Larroque puede ser una de las espadas del gobernador para tensionar con Máximo la discusión del PJ si los otros debates se traban. En tropa aparece también Verónica Magario, vicegobernadora y vicepresidenta primera del PJ provincial. La matancera sería una carta más ligada a los intendentes que Larroque y su nombre suena como posibilidad. La Matanza preside hoy el Congreso partidario, vía Fernando Espinoza, órgano que pasará a ser la mayor autoridad desde que se venza el plazo de la actual presidencia hasta que asuma la próxima.
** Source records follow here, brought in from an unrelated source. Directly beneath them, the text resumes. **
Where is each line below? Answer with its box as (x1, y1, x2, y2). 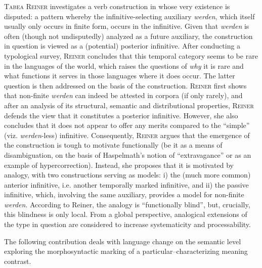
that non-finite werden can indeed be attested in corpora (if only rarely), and (4, 90, 243, 101)
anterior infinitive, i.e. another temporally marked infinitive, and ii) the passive (4, 179, 249, 190)
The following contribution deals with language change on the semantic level (4, 236, 241, 246)
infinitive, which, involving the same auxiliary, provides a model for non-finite (4, 189, 244, 200)
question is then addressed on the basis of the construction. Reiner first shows (4, 80, 247, 91)
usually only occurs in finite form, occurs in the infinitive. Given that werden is (4, 21, 249, 31)
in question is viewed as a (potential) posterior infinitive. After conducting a (4, 40, 241, 51)
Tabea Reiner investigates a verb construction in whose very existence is (4, 1, 230, 11)

Máximo Kirchner, por su parte, protagonizó un raid de apariciones públicas en las últimas semanas y este sábado planteó sin vueltas que podría ir por un nuevo período al frente del PJ. El diputado reafirmó en on algo que el cristinismo esgrime en off: que al momento del cierre de listas provincial Kicillof puso su continuidad como titular del partido como una prenda de negociación. “En su momento se charló, pero si no lo quieren hacer qué sé yo”, dijo el líder de La Cámpora. Kirchner no disparó con munición gruesa contra Kicillof, pero no dejó pasar la oportunidad para lanzar algunos dardos: “Que digas “no me dejan crecer” desde una gobernación es medio raro”, soltó.
Toda esta rosca tiene un trasfondo. El camino hacia 2027 implicará mucho que la construcción que logre cada sector. Alguna mano deberá blandir la lapicera que firme las listas en las que se plasmen los nombres de los candidatos a suceder a Kicillof en el Sillón de Dardo Rocha y las renovaciones en cada distrito. Lejos de una cáscara vacía, el PJ bonaerense será un lugar clave en la reestructuración del peronismo, y la elección de febrero aparece como otro gran hito en el proceso de reconfiguración en curso.
PAQUETE DE LA UNIDAD
Si bien no son pocas ni superficiales, estas no son las únicas discusiones que exigirán definiciones contundentes en un peronismo obligado a rearmarse. La presidencia de Diputados en la Legislatura y las autoridades legislativas serán otra rosca que determinará el grado de presión que el cristinismo y el massismo puedan ejercer contra un Kicillof que entrará en modo expansionista, pero que necesita para ello asegurarse la gobernabilidad en su territorio.
En esa clave también entran las relaciones exteriores del peronismo. ¿Quién determinará cómo pararse frente a gobernadores peronistas más proclives a colaborar con Milei, o incluso frente a otros sectores como el de Provincias Unidas u otros provincialismos? Si hay un consenso en ampliar para enfrentar a Milei en el 2027, porque “con el peronismo sólo no alcanza”, la pregunta por quién comandará esas negociaciones es en el fondo una pregunta por la conducción.
De la resolución de estos debates dependerá la supervivencia de la unidad peronista hoy por hoy atada con alambres. Muchos de estos temas no tienen una perspectiva común entre las distintas tribus, ni tampoco aparece una claridad sobre cómo podrían alcanzarse nuevas síntesis. Pero las discusiones están sobre la mesa y ya no hay paradas intermedias hacia el 2027. Restará ver si el peronismo continúa junto por una misma senda, o entra en una dinámica de caminos que se bifurcan.